_EXERCISE PROMPT_. In the copy, keep every line below as it is and leave out the pictures.

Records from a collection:
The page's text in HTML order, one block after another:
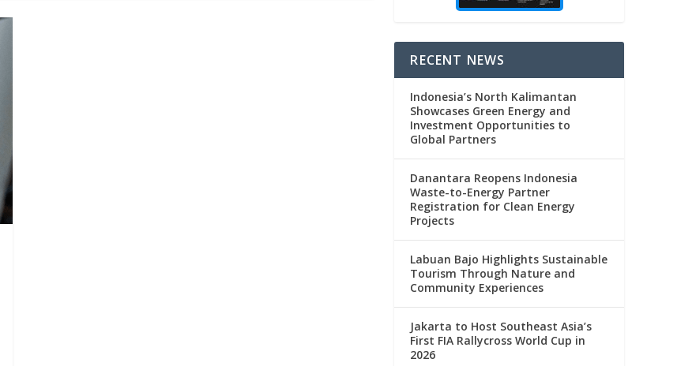
RECENT NEWS
Indonesia’s North Kalimantan
Showcases Green Energy and
Investment Opportunities to
Global Partners
Danantara Reopens Indonesia
Waste-to-Energy Partner
Registration for Clean Energy
Projects
Labuan Bajo Highlights Sustainable
Tourism Through Nature and
Community Experiences
Jakarta to Host Southeast Asia’s
First FIA Rallycross World Cup in
2026
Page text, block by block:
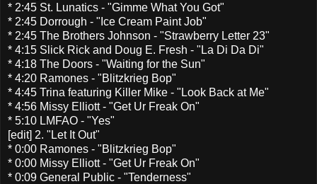
* 2:45 St. Lunatics - "Gimme What You Got"
* 2:45 Dorrough - "Ice Cream Paint Job"
* 2:45 The Brothers Johnson - "Strawberry Letter 23"
* 4:15 Slick Rick and Doug E. Fresh - "La Di Da Di"
* 4:18 The Doors - "Waiting for the Sun"
* 4:20 Ramones - "Blitzkrieg Bop"
* 4:45 Trina featuring Killer Mike - "Look Back at Me"
* 4:56 Missy Elliott - "Get Ur Freak On"
* 5:10 LMFAO - "Yes"
[edit] 2. "Let It Out"
* 0:00 Ramones - "Blitzkrieg Bop"
* 0:00 Missy Elliott - "Get Ur Freak On"
* 0:09 General Public - "Tenderness"
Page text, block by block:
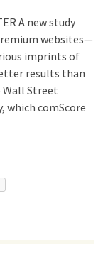
A new study
websites—
imprints of
results than
Wall Street
which comScore
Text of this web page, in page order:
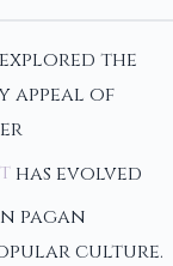
the
appeal of
has evolved
pagan
culture.
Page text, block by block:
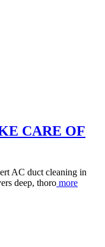
CARE OF
AC duct cleaning in
deep, thoro more
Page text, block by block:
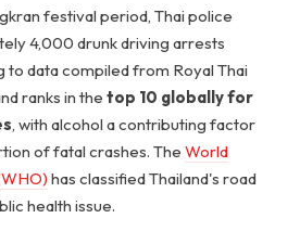
festival period, Thai police
4,000 drunk driving arrests
to data compiled from Royal Thai
ranks in the top 10 globally for
, with alcohol a contributing factor
of fatal crashes. The World
has classified Thailand's road
health issue.
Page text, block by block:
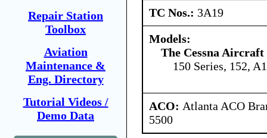
Repair Station
Toolbox
Aviation
Maintenance &
Eng. Directory
Tutorial Videos /
Demo Data
TC Nos.: 3A19
Models:
The Cessna Aircraft
150 Series, 152,
ACO: Atlanta ACO
5500
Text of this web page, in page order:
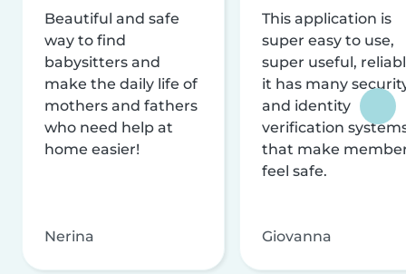
Beautiful and safe
way to find
babysitters and
make the daily life of
mothers and fathers
who need help at
home easier!
Nerina
This application is
super easy to use,
super useful,
it has many
and identity
verification
that make
feel safe.
Giovanna
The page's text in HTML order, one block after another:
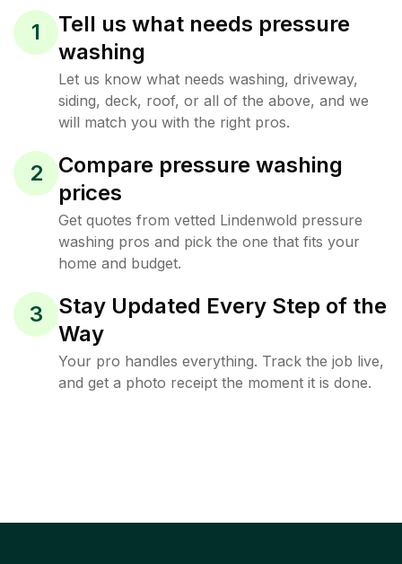
1
Tell us what needs pressure
washing
Let us know what needs washing, driveway,
siding, deck, roof, or all of the above, and we
will match you with the right pros.
2
Compare pressure washing
prices
Get quotes from vetted Lindenwold pressure
washing pros and pick the one that fits your
home and budget.
3
Stay Updated Every Step of the
Way
Your pro handles everything. Track the job live,
and get a photo receipt the moment it is done.
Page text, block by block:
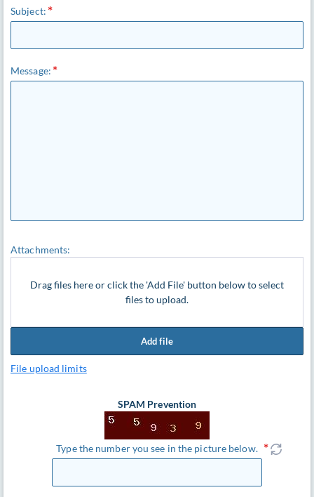
Subject:
Message:
Attachments:
Drag files here or click the 'Add File' button below to select
files to upload.
Add file
File upload limits
SPAM Prevention
Type the number you see in the picture below.
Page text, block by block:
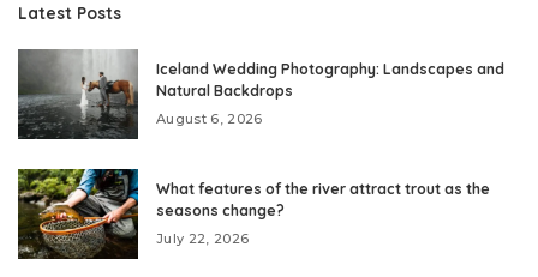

_ANSWER BELOW_.
The page's text in HTML order, one block after another:
RECENT NEWS
Indonesia’s North Kalimantan
Showcases Green Energy and
Investment Opportunities to
Global Partners
Danantara Reopens Indonesia
Waste-to-Energy Partner
Registration for Clean Energy
Projects
Labuan Bajo Highlights Sustainable
Tourism Through Nature and
Community Experiences
Jakarta to Host Southeast Asia’s
First FIA Rallycross World Cup in
2026
Page text, block by block:
* 2:45 St. Lunatics - "Gimme What You Got"
* 2:45 Dorrough - "Ice Cream Paint Job"
* 2:45 The Brothers Johnson - "Strawberry Letter 23"
* 4:15 Slick Rick and Doug E. Fresh - "La Di Da Di"
* 4:18 The Doors - "Waiting for the Sun"
* 4:20 Ramones - "Blitzkrieg Bop"
* 4:45 Trina featuring Killer Mike - "Look Back at Me"
* 4:56 Missy Elliott - "Get Ur Freak On"
* 5:10 LMFAO - "Yes"
[edit] 2. "Let It Out"
* 0:00 Ramones - "Blitzkrieg Bop"
* 0:00 Missy Elliott - "Get Ur Freak On"
* 0:09 General Public - "Tenderness"
Page text, block by block:
A new study
websites—
imprints of
results than
Wall Street
which comScore
Text of this web page, in page order:
the
appeal of
has evolved
pagan
culture.
Page text, block by block:
CARE OF
AC duct cleaning in
deep, thoro more
Page text, block by block:
festival period, Thai police
4,000 drunk driving arrests
to data compiled from Royal Thai
ranks in the top 10 globally for
, with alcohol a contributing factor
of fatal crashes. The World
has classified Thailand's road
health issue.
Page text, block by block:
Repair Station
Toolbox
Aviation
Maintenance &
Eng. Directory
Tutorial Videos /
Demo Data
TC Nos.: 3A19
Models:
The Cessna Aircraft
150 Series, 152,
ACO: Atlanta ACO
5500
Text of this web page, in page order:
Beautiful and safe
way to find
babysitters and
make the daily life of
mothers and fathers
who need help at
home easier!
Nerina
This application is
super easy to use,
super useful,
it has many
and identity
verification
that make
feel safe.
Giovanna
The page's text in HTML order, one block after another:
1
Tell us what needs pressure
washing
Let us know what needs washing, driveway,
siding, deck, roof, or all of the above, and we
will match you with the right pros.
2
Compare pressure washing
prices
Get quotes from vetted Lindenwold pressure
washing pros and pick the one that fits your
home and budget.
3
Stay Updated Every Step of the
Way
Your pro handles everything. Track the job live,
and get a photo receipt the moment it is done.
Page text, block by block:
Subject:
Message:
Attachments:
Drag files here or click the 'Add File' button below to select
files to upload.
Add file
File upload limits
SPAM Prevention
Type the number you see in the picture below.
Page text, block by block:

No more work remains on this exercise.